Том 4. Карусель; Тройка, семёрка, туз…; Маршал сломанной собаки | страница 197
И вот, дрожа под одеяльцем и вглядываясь в физиономию Ленина, профилировавшего как ни в чем не бывало на низко павшей и потерявшей почти все достоинство сотенной бумажке, Герман, к его чести, в последний раз попытался узнать истинную реакцию внутреннего голоса на свое желание расширить сосуды в последний раз, а потом уж попытаться, в последний же раз, восторжествовать над слепым роком игры и похабством случая…
– Что делать?.. Как быть?.. Есть ли вообще на земле и под землей справедливость?.. – периодически вопрошал несчастный.
Но Внуго безмолвствовал. Ни эха не доносилось до душевного слуха Германа из всего того положительного, что вот уж целых четыре месяца внушал ему Внуго на квартире дядиной тещи.
И только тогда и исключительно для того, чтобы страдать поистине возвышенно- страдать, так сказать, страданием чистой воды, – пропил он и просадил новым своим знакомым партийные «деревянные миллионы» и огромные пожертвования шахтеров на дирижабль…
5
По всему поэтому, очухавшись часов в пять утра 23 декабря в квартире тещи дяди-парторга, Герман принял решение резко порвать все связи с поганой личной жизнью на земле и под землей.
От беспробудного пьянства сосуды всего его грешного организма, особенно сосуды мозга, сузились настолько, что он никак не мог вспомнить, куда девал загашник с остатками доверенных ему сумм.
Никогда не ведая, где он заснет или же завалится, Герман не оставлял при своем спящем теле карманных денег, поскольку тело его спало богатырским сном даже в трезвом виде, а в виде прилично поддатом не раз бывало оно ограблено какой-нибудь проказой нового типа.

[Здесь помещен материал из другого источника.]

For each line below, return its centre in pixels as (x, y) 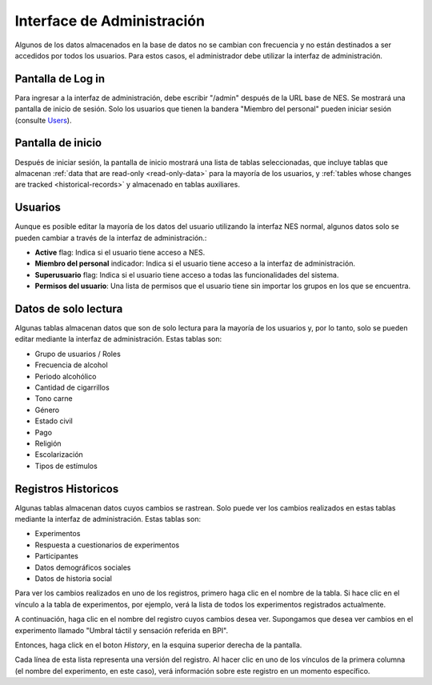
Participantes (57, 556)
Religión (48, 443)
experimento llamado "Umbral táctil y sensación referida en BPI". (122, 630)
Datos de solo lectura (69, 308)
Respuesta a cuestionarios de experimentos (107, 545)
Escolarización (59, 455)
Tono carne (54, 399)
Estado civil (54, 421)

У него было обыкновение записывать на одной из недоступных постороннему, мародерскому взгляду частей тела короткий, но выразительный код, с помощью которого он, очухавшись, добирался утром до спасительно притыренного загашника.

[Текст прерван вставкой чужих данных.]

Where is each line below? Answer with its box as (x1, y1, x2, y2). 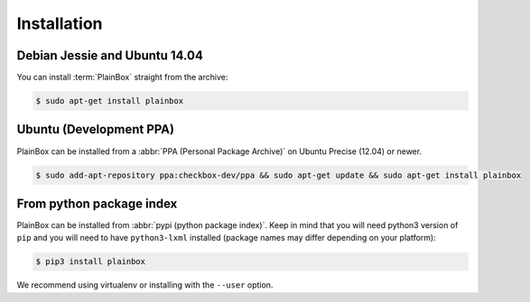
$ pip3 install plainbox (35, 257, 146, 267)
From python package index (16, 196, 178, 211)
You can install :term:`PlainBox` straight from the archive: (16, 72, 228, 83)
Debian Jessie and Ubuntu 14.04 (16, 48, 203, 63)
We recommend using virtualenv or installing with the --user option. (16, 279, 274, 290)
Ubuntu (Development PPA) (16, 122, 175, 137)
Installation (16, 14, 103, 33)

А поскольку притыривал он денежки в самых неожиданных для себя местах и, продрав глаза, не в силах был эти места вспомнить, то случайное смытие, скажем, с ладони слов «холодильник ячневая каша» могло привести к драматическим последствиям для его социального и психофизиологического положения.
Однажды крайне пылкая особа сделала ему такой продолжительный поцелуй типа «засос», что смыла им с левого плеча слово «патефон», в трубу которого он притырил остатки отпускных денег.
Утром, естественно, ему пришлось пережить драму мучительного сомнения в бытовой порядочности своей случайной подруги и в самом себе. То есть он просто не помнил, притырил ли бабки или их у него вновь слямзили под покровом бурной ночи? Тем более подруга эта подозрительно часто в ту ночь куда-то, если выражаться предельно точно, из-под него отлучалась.